Time Out says
Friendly warning! We're working hard to be accurate. But these are unusual times, so please check that venues remain open.
Much like the principality it’s named after, this casual wine bar is occupies a space between France and Spain and is gorgeous to visit
It’s a brave thing to open a wine bar across the street from Neighbourhood Wine, and a couple of blocks from Gerald’s Bar. But after a year of operation, Little Andorra in Carlton North has proven itself worthy, carving out its own identity and nailing the cosy neighbourhood style in an area heavy on options.
Little Andorra makes its home in a classic Victorian corner shopfront, tangles of grapevine growing through the wrought iron lattice work supporting the corrugated awning. Well dressed clientele can be seen through wide windows as you approach, cheerfully sipping and chatting away. It’s like that moment in a movie where the lonely protagonist looks into a happy family’s gathering from the cold street. Thankfully, here you’re invited.
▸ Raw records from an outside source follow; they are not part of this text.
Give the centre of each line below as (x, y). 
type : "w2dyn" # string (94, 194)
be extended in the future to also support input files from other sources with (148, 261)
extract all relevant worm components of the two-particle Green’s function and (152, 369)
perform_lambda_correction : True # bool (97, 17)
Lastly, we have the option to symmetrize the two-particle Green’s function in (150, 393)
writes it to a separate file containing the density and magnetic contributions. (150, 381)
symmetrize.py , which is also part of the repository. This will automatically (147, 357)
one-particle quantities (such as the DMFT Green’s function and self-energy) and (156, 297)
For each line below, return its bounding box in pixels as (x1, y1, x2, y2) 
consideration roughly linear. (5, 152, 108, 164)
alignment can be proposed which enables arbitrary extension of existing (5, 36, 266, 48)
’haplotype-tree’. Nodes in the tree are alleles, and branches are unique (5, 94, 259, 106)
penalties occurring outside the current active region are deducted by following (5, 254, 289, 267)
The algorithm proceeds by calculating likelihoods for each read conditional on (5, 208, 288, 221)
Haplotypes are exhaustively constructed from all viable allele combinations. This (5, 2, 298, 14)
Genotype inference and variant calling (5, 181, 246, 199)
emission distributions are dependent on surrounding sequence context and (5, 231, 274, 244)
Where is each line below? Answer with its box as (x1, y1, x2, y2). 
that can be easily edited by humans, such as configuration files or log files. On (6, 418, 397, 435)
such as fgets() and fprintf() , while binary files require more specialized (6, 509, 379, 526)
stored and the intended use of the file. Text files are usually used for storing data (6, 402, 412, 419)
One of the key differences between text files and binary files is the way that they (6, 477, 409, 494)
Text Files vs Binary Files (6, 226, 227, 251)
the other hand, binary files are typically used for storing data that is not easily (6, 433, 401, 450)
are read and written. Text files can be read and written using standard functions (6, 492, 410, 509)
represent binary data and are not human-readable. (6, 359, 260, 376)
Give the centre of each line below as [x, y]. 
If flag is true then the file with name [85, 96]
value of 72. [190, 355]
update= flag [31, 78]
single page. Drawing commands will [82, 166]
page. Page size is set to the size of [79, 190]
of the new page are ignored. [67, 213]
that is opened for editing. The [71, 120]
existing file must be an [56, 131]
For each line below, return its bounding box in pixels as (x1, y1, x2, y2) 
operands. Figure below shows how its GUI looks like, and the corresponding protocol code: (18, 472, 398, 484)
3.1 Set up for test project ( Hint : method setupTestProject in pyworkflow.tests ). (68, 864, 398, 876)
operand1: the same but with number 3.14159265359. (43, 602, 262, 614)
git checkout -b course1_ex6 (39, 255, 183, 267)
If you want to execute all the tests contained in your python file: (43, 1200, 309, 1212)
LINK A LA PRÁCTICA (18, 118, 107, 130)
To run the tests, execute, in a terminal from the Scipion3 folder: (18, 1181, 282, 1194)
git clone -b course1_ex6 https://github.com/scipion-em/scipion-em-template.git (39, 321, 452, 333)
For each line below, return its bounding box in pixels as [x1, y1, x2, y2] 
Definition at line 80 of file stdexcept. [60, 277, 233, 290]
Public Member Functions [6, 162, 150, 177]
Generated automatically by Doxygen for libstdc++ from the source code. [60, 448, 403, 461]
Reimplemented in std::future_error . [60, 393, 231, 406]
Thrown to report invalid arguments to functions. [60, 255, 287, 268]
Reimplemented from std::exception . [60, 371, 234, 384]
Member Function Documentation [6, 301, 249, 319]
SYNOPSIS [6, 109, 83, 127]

Pull up a stool at the long bar and get stuck into the tight but super engaging list of wines by the glass. A sparking rosé is sweeter than expected, but the Prosecco is all minerals and honey and way more interesting than most house pours. A white from Georgia, served in big, delicate glassware, is salty, chalky and tastes pleasantly like underripe cantaloupe. It’s perfect with a special of devilled egg powdered with excellent paprika.
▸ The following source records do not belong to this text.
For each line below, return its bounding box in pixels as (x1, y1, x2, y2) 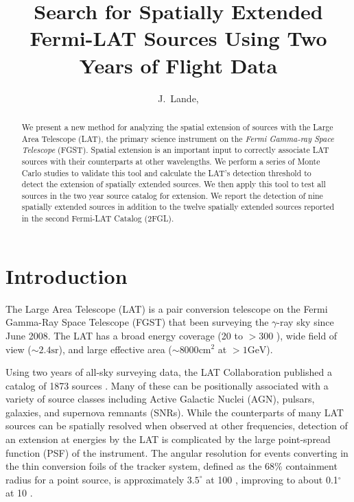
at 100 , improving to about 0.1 (206, 472, 338, 486)
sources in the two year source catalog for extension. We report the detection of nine (21, 189, 323, 201)
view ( (5, 342, 32, 356)
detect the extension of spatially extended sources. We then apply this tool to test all (21, 178, 326, 190)
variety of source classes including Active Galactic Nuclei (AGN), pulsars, (5, 392, 315, 406)
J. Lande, (158, 91, 199, 105)
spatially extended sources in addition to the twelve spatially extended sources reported (21, 201, 335, 213)
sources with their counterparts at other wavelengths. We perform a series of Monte (21, 155, 320, 167)
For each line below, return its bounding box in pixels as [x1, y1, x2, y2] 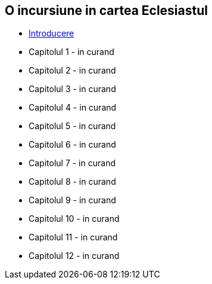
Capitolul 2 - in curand [29, 65, 116, 76]
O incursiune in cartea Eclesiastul [5, 3, 208, 18]
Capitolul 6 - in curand [29, 139, 116, 150]
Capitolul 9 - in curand [29, 195, 116, 206]
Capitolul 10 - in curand [29, 213, 120, 224]
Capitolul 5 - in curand [29, 121, 116, 132]
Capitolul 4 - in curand [29, 102, 117, 113]
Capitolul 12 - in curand [29, 251, 120, 261]
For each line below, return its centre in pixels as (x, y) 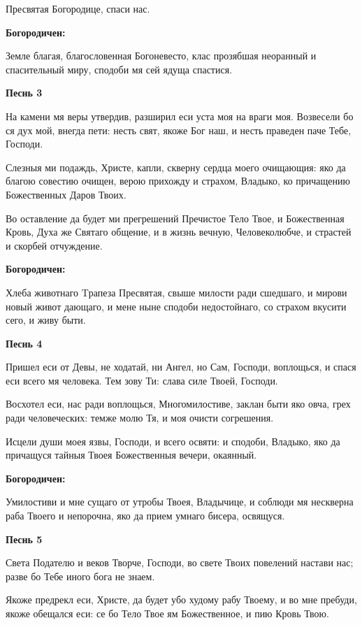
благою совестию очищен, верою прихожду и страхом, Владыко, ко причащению (178, 181)
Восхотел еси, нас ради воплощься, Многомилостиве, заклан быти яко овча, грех (178, 404)
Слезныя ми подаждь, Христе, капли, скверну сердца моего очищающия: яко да (176, 167)
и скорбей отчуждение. (54, 245)
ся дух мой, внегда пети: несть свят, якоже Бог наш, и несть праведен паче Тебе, (179, 130)
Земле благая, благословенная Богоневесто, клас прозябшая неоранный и (161, 56)
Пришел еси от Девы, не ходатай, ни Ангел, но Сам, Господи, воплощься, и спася (181, 367)
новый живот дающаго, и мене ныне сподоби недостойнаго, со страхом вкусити (176, 306)
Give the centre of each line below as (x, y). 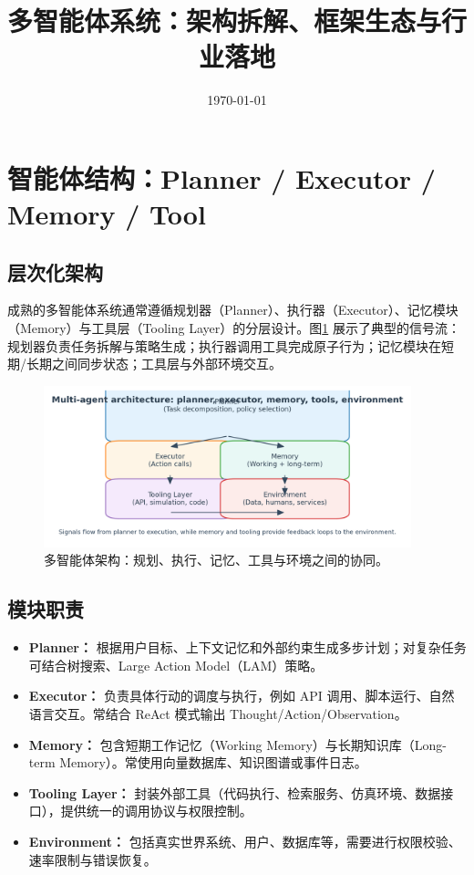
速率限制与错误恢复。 (93, 859)
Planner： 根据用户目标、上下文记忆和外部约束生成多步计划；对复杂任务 (247, 647)
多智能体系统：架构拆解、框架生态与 (225, 21)
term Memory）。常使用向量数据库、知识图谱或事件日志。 (198, 762)
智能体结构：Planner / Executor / (222, 177)
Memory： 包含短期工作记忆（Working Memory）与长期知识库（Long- (237, 744)
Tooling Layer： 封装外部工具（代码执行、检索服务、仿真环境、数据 (235, 792)
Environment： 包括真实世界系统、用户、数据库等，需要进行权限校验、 (245, 841)
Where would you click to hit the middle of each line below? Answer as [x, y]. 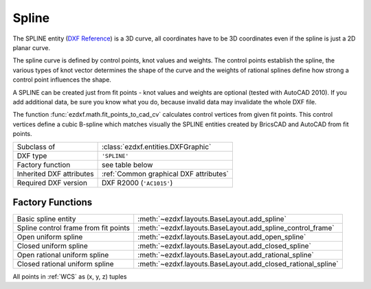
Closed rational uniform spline [65, 264]
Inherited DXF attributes [55, 174]
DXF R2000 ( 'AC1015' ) [137, 183]
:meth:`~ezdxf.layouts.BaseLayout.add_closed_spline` [225, 246]
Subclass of [36, 147]
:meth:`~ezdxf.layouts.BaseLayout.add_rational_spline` [226, 255]
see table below [127, 165]
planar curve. [32, 47]
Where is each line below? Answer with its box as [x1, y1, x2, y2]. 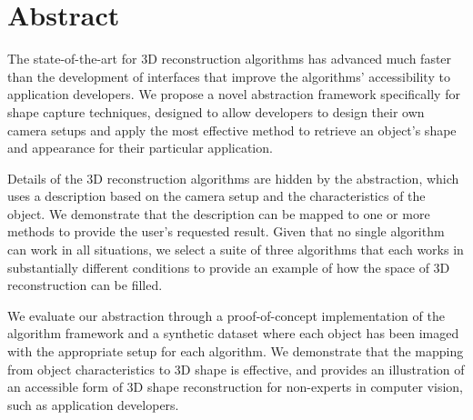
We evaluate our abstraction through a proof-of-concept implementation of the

If devilled eggs and kick-ass Prosecco aren’t enough to chill you out, the calm, casual and ultra-knowledgeable service will help. These guys are pouring wines they love, and you can tell. They’re playing the music they want to listen to as well, the turntable behind the bar playing records like NZ ’80s alt-pop rockers Look Blue Go Purple.
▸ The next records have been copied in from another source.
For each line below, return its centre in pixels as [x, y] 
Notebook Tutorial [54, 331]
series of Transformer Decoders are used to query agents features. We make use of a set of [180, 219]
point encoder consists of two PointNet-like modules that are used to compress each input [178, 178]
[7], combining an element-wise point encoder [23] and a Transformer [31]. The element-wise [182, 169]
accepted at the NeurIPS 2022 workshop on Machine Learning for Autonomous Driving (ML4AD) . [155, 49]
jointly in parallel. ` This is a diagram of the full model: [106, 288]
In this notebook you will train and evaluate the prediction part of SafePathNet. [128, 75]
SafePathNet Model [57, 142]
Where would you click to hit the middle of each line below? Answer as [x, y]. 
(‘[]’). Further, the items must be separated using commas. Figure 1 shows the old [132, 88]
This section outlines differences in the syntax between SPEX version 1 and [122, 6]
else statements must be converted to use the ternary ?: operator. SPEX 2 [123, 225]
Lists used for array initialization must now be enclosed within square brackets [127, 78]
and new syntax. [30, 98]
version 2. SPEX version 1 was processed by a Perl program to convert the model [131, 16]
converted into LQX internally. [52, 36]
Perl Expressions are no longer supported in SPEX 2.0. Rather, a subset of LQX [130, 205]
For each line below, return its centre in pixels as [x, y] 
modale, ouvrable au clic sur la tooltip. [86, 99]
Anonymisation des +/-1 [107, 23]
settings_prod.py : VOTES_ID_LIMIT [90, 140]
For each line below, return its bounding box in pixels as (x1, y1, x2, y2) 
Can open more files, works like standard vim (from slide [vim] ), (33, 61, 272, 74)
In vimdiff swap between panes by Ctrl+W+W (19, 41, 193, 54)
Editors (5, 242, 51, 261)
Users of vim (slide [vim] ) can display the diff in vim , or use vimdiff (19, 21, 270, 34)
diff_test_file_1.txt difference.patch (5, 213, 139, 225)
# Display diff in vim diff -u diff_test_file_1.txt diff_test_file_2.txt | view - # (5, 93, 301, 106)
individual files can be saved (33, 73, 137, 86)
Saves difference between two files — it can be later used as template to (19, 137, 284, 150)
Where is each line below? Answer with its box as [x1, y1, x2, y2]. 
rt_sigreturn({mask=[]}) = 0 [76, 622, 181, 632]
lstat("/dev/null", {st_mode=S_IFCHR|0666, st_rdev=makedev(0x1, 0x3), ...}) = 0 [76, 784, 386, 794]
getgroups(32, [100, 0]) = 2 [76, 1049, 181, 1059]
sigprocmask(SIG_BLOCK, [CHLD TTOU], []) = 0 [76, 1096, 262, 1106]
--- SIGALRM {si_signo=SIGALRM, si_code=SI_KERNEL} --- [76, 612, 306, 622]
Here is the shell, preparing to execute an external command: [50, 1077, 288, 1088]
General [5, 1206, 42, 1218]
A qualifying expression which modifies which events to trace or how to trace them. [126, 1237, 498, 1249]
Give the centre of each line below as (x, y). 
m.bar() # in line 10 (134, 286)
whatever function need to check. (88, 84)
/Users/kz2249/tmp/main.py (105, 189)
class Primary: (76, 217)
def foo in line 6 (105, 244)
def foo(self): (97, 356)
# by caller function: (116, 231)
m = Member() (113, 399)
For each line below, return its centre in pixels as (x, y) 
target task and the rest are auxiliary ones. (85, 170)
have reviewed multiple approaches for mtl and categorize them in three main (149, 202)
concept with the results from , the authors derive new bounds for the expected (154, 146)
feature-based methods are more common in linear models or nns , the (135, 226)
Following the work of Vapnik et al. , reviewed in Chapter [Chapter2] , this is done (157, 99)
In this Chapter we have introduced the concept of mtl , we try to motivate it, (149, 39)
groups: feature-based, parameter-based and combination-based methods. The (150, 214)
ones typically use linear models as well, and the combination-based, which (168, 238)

Keep your belly lined for more wine with pan-crisped chickpeas perfumed with whole cumin seeds and served with soft but still verdant broccoli, mild red chilli and labne for a dish of bright green comfort. Lightly fried mussels are served in their shells with a zippy romesco for a perfect bite of ocean, acid, creamy aioli and crunch. To match, a Spanish white from grapes usually used for blending into cava stands alone. Aged in a clay amphora instead of a barrel, it evokes new rubber, olive brine, sharp acid and ripe pears. It's a wild, surprising ride.
To back up the grape drink and settle your stomach, there are unheard-of amari (one in particular that tastes of mulch and matchsticks in the best possible way) and rare, single cask whiskies from the Boutiquey Whisky Co.
As the weather gets warmer, the little bricks-and-greenery courtyard out the back will be perfect for a Spritz or seven, made with esoteric aperitifs that they’ve sourced from the wilds of Italy. Recently they’ve also opened a private dining area upstairs for winemaker dinners on Wednesdays, and you can book in family-style meals, with big hunks of braised lamb shoulder in the middle of the table for you and your crew to share.
In the last couple of years, Melbourne has remembered that casual wine bars are one of the things we do best. Ranging from the classic to the experimental, recently opened venues like Heartattack & Vine, Embla, Liberty and Marion have updated the format with brilliant results. Little Andorra deserves its place among this new generation, and while it’s not breaking any moulds, it does break our hearts a little every time we have to leave.